#### [What is being asked]
Below are the records. Retype exactly the lines between the lines holding "Indices of Atlantic" and "Lee, L.M., and", inclusive.

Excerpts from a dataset
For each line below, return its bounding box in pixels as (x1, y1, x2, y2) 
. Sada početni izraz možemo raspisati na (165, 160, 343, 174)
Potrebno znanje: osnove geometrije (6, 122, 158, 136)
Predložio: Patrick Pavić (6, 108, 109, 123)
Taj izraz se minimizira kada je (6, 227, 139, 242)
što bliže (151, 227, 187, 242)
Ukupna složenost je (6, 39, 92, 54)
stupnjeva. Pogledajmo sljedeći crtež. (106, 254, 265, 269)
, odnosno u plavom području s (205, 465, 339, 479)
==
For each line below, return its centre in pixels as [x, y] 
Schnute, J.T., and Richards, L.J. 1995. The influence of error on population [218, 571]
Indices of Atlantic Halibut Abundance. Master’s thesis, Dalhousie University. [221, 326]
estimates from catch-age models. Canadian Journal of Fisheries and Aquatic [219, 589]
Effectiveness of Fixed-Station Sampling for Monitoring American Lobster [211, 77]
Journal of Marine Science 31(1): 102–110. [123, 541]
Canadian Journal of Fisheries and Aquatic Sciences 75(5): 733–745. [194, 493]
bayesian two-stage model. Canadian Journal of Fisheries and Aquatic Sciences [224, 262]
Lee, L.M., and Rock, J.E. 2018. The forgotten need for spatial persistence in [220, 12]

#### [Your solution]
Indices of Atlantic Halibut Abundance. Master’s thesis, Dalhousie University. [221, 326]
estimates from catch-age models. Canadian Journal of Fisheries and Aquatic [219, 589]
Effectiveness of Fixed-Station Sampling for Monitoring American Lobster [211, 77]
Journal of Marine Science 31(1): 102–110. [123, 541]
Canadian Journal of Fisheries and Aquatic Sciences 75(5): 733–745. [194, 493]
bayesian two-stage model. Canadian Journal of Fisheries and Aquatic Sciences [224, 262]
Lee, L.M., and Rock, J.E. 2018. The forgotten need for spatial persistence in [220, 12]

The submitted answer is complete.